WHAT NEEDS TO BE DONE
For the string "ConfigRuleName", find every matching line in the records and copy it.

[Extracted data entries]
__________

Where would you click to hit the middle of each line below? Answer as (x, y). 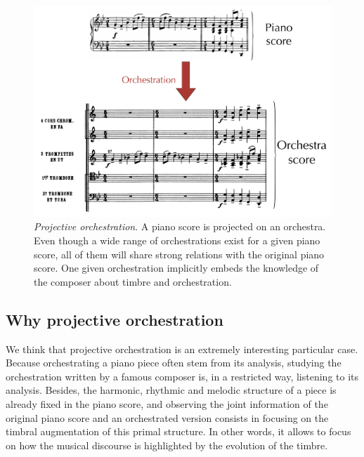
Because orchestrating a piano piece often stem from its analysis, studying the (174, 363)
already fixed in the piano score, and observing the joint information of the (167, 404)
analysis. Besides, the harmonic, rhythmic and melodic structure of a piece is (171, 390)
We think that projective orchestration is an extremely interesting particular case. (182, 349)
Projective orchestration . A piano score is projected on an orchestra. (180, 226)
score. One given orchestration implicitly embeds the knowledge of (176, 268)
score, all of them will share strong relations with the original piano (179, 254)
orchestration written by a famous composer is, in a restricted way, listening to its (182, 376)
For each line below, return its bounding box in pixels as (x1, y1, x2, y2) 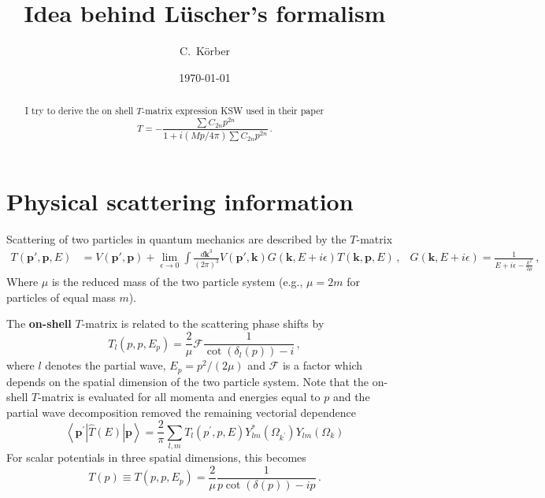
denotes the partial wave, (45, 357, 166, 373)
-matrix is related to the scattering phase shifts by (81, 315, 324, 332)
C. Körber (180, 43, 230, 59)
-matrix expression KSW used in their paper (142, 104, 324, 117)
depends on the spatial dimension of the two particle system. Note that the (6, 373, 369, 389)
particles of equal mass (6, 288, 116, 305)
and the (332, 388, 370, 405)
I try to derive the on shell (24, 104, 134, 117)
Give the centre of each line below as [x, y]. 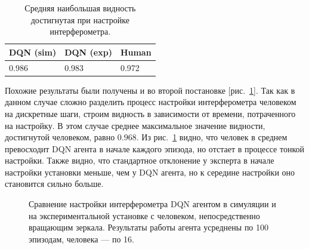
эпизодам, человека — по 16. [81, 239]
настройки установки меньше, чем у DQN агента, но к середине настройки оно [150, 172]
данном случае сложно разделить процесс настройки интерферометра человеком [151, 102]
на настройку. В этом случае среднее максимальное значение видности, [135, 125]
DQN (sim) [33, 52]
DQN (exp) [88, 52]
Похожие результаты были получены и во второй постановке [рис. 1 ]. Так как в [150, 90]
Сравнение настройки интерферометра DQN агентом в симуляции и [152, 204]
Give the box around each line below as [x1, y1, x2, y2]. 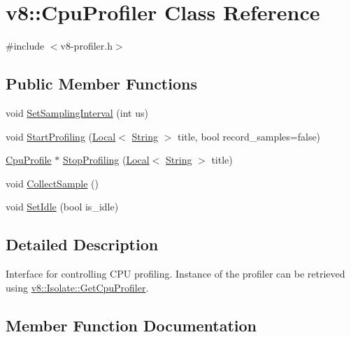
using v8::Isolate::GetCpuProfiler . [6, 280, 149, 294]
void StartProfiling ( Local [6, 129, 116, 143]
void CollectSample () [6, 175, 99, 190]
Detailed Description [6, 234, 159, 255]
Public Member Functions [6, 73, 197, 94]
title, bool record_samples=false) [177, 129, 321, 143]
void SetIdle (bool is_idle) [6, 199, 119, 214]
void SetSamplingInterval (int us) [6, 105, 148, 120]
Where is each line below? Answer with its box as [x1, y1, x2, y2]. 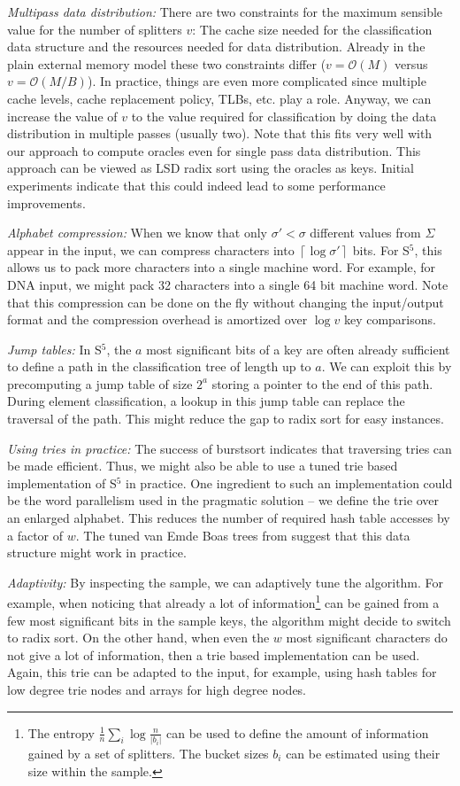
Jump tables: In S [7, 339, 102, 358]
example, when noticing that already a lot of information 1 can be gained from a [7, 591, 440, 612]
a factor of [7, 525, 64, 544]
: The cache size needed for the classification [192, 19, 433, 38]
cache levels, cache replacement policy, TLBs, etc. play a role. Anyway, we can [7, 89, 432, 107]
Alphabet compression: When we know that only [7, 223, 267, 242]
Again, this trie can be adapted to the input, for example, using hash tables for [7, 663, 437, 681]
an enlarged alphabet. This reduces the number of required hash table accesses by [7, 509, 450, 527]
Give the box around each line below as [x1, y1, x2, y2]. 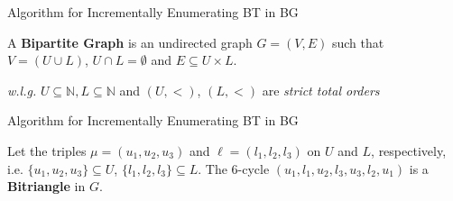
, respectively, [371, 141, 447, 160]
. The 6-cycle [198, 159, 270, 178]
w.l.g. [7, 80, 37, 99]
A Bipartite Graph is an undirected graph [7, 32, 253, 51]
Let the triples [7, 141, 87, 160]
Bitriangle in [7, 177, 86, 196]
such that [331, 32, 384, 51]
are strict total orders [262, 80, 380, 99]
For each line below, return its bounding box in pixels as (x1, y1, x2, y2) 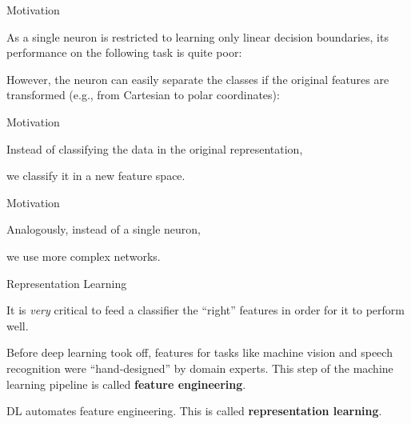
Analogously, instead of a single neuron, (6, 221, 201, 238)
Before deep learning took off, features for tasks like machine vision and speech (6, 344, 393, 361)
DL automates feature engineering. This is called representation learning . (6, 402, 382, 419)
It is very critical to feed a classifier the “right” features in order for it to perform (6, 302, 405, 318)
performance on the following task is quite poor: (6, 44, 242, 61)
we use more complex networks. (6, 247, 161, 264)
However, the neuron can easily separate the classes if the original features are (6, 70, 389, 87)
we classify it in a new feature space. (6, 167, 186, 184)
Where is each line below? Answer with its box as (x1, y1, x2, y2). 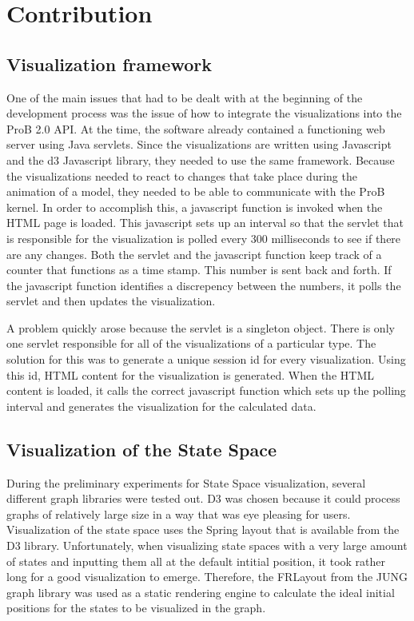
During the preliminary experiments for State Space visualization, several (6, 474, 366, 491)
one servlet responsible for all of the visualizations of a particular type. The (6, 335, 376, 352)
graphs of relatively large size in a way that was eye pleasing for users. (6, 505, 351, 522)
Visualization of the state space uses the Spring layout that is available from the (6, 521, 400, 538)
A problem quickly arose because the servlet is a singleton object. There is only (6, 319, 395, 336)
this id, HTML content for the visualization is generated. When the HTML (6, 366, 374, 383)
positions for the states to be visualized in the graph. (6, 599, 266, 616)
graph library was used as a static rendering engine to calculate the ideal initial (6, 583, 395, 600)
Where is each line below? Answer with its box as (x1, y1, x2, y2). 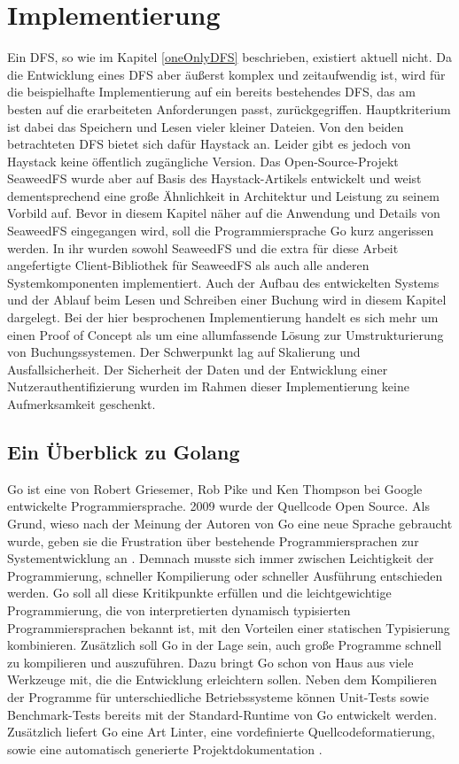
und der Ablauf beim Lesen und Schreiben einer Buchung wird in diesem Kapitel (7, 290, 447, 309)
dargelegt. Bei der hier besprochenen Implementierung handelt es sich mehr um (7, 308, 439, 327)
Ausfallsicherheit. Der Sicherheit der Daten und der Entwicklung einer (7, 359, 388, 378)
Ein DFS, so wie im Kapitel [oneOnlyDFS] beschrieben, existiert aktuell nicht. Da (7, 48, 453, 66)
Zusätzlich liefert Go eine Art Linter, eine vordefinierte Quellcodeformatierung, (7, 722, 435, 741)
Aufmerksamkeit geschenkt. (7, 395, 156, 413)
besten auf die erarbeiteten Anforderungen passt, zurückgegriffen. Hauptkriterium (7, 99, 451, 118)
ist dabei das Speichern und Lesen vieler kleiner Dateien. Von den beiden (7, 117, 404, 135)
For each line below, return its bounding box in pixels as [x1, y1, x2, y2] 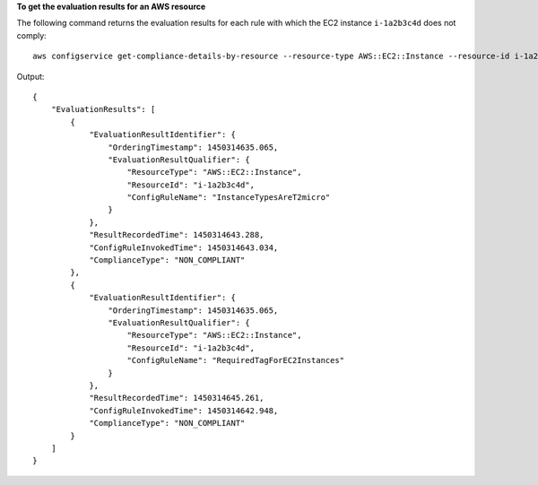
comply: [16, 30, 47, 40]
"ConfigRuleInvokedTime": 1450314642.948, [89, 405, 279, 416]
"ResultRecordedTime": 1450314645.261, [89, 393, 265, 403]
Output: [16, 71, 45, 82]
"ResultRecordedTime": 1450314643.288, [89, 230, 265, 240]
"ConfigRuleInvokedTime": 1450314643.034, [89, 242, 279, 253]
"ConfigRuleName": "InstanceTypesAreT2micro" [126, 193, 331, 203]
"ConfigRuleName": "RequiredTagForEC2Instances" [126, 355, 345, 366]
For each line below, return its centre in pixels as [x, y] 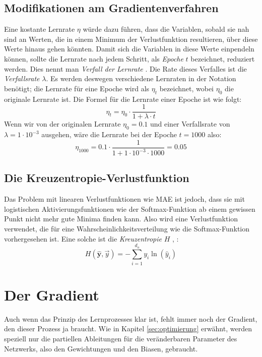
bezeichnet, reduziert [223, 58]
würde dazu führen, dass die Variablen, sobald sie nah [166, 29]
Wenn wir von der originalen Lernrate [62, 124]
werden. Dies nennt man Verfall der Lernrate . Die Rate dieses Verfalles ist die [125, 68]
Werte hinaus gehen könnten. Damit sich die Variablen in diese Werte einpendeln [129, 49]
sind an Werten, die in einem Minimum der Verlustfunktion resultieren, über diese [131, 39]
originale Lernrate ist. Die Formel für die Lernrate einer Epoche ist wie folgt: [123, 99]
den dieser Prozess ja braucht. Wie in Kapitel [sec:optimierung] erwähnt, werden [128, 329]
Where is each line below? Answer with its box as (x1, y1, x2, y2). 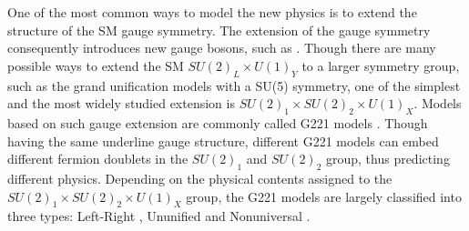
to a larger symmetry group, (301, 55, 460, 75)
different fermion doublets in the (7, 149, 189, 168)
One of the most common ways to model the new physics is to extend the (7, 3, 417, 21)
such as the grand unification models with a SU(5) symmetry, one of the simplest (7, 75, 461, 95)
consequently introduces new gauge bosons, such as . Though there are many (7, 38, 436, 57)
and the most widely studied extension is (7, 94, 235, 113)
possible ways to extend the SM (7, 55, 184, 75)
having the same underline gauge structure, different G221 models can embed (7, 131, 439, 150)
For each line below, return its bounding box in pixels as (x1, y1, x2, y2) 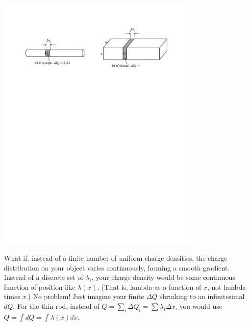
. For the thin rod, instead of (13, 300, 100, 311)
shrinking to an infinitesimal (159, 291, 245, 301)
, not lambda (207, 281, 246, 292)
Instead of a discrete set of (4, 272, 83, 282)
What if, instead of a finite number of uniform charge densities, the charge (4, 252, 227, 263)
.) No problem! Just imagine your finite (26, 291, 144, 301)
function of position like (4, 281, 75, 292)
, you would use (175, 300, 222, 311)
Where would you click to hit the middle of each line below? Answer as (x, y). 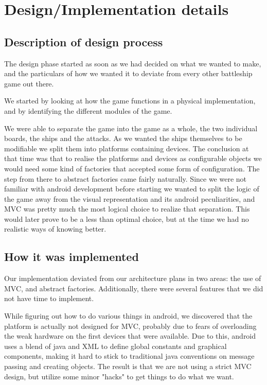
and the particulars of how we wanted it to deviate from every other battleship (128, 73)
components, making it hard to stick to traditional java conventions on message (129, 356)
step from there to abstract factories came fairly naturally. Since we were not (126, 178)
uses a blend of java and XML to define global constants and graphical (115, 346)
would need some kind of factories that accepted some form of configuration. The (132, 168)
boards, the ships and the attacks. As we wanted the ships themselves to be (123, 138)
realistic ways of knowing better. (55, 229)
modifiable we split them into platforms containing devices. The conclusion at (127, 148)
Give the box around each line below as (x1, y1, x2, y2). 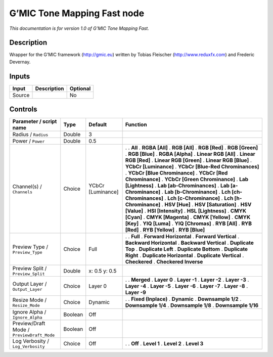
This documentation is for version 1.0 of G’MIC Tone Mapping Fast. (9, 25, 149, 31)
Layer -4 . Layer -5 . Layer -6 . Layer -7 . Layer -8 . (125, 283, 248, 290)
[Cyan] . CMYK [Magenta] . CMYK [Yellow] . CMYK (125, 214, 251, 221)
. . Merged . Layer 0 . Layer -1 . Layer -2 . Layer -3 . (125, 276, 249, 283)
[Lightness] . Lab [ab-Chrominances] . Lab (125, 182, 230, 189)
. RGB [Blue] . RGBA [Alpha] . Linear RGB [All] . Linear (125, 151, 255, 158)
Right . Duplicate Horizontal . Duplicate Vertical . (125, 252, 244, 259)
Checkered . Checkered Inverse (125, 258, 203, 265)
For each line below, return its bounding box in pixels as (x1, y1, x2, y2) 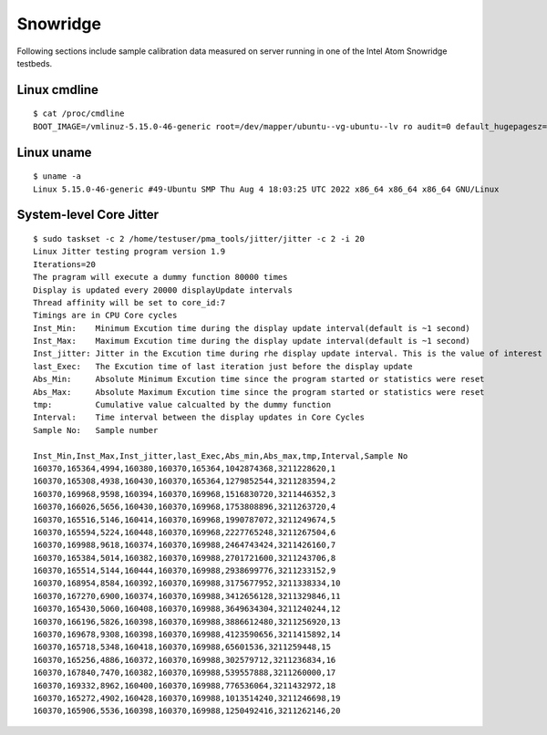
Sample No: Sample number (33, 425, 159, 435)
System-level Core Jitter (16, 207, 160, 223)
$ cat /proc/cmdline (33, 109, 125, 119)
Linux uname (16, 144, 92, 160)
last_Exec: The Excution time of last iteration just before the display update (33, 361, 413, 371)
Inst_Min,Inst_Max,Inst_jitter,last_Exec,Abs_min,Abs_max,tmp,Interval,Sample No (33, 450, 408, 461)
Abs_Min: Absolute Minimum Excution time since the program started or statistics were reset (33, 374, 485, 385)
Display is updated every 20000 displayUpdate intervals (33, 285, 294, 295)
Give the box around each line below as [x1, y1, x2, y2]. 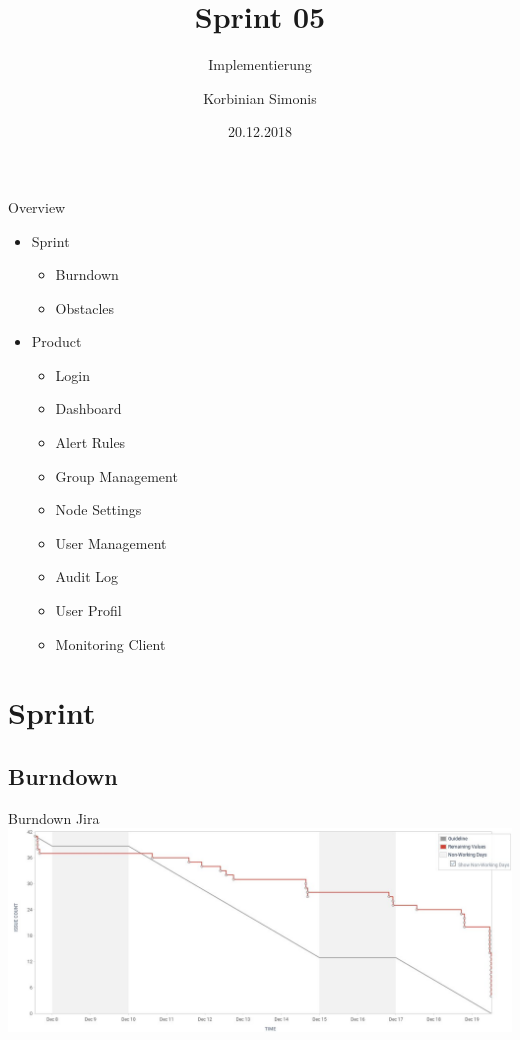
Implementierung [208, 54, 312, 75]
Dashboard [55, 398, 122, 419]
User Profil [55, 600, 122, 621]
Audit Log [55, 566, 119, 587]
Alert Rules [55, 432, 126, 453]
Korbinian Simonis [203, 87, 317, 108]
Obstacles [55, 297, 115, 318]
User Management [55, 532, 167, 553]
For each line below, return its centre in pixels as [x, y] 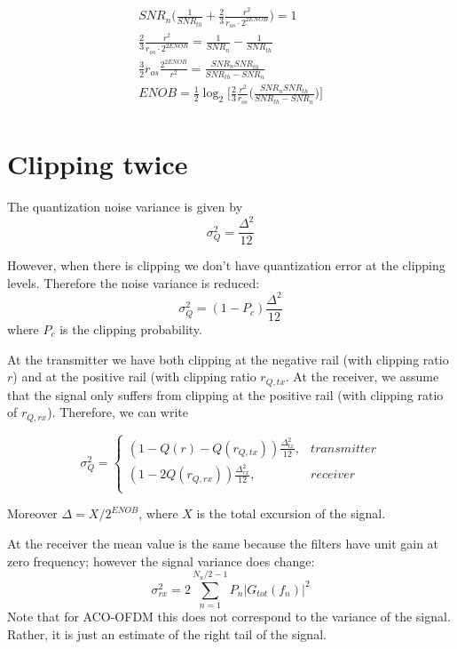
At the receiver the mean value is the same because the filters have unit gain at [223, 543]
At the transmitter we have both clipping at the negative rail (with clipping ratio [228, 359]
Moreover [32, 513]
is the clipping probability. [131, 329]
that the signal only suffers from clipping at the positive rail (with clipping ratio [225, 394]
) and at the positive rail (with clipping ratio [134, 377]
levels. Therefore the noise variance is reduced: [134, 282]
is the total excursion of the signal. [291, 513]
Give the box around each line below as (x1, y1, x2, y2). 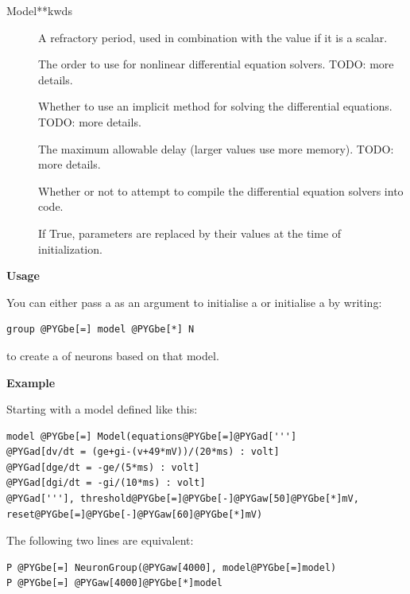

__________

ANSWER TO THE EXERCISE
"ConfigRuleName": "InstanceTypesAreT2micro" [126, 193, 331, 203]
"ConfigRuleName": "RequiredTagForEC2Instances" [126, 355, 345, 366]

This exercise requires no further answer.